_Aim of the task_: One number is the expected answer: the count of lines in the material below containing the word "edit".

_Data section_:
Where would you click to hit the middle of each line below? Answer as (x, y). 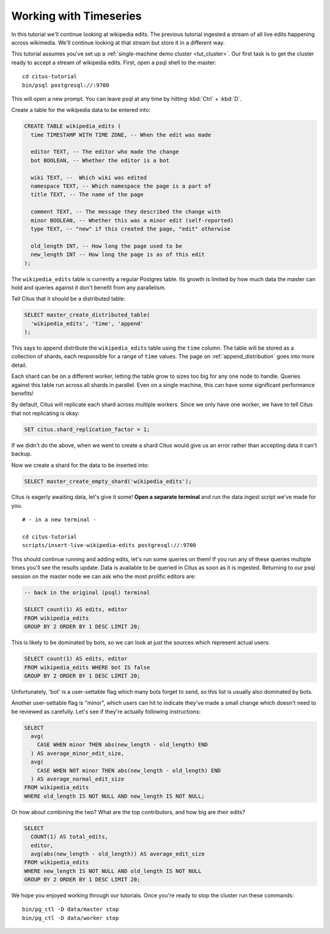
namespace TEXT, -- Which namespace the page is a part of (121, 186)
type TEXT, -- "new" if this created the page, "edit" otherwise (131, 229)
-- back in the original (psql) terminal (87, 592)
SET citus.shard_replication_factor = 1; (87, 429)
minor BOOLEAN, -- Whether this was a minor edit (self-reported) (132, 220)
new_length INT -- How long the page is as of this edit (118, 255)
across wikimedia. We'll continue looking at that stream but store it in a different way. (118, 42)
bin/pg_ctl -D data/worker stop (71, 918)
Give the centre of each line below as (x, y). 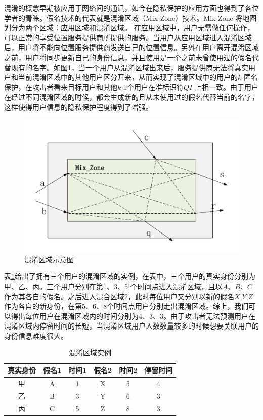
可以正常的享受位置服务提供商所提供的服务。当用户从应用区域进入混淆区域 (128, 37)
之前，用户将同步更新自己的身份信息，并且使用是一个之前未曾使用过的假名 (128, 57)
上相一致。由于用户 (226, 87)
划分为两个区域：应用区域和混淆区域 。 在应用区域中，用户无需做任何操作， (129, 28)
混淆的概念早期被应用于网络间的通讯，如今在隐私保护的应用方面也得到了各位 (131, 8)
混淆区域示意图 (49, 259)
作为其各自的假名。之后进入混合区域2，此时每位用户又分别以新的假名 (119, 296)
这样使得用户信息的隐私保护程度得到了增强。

_Your response_: 3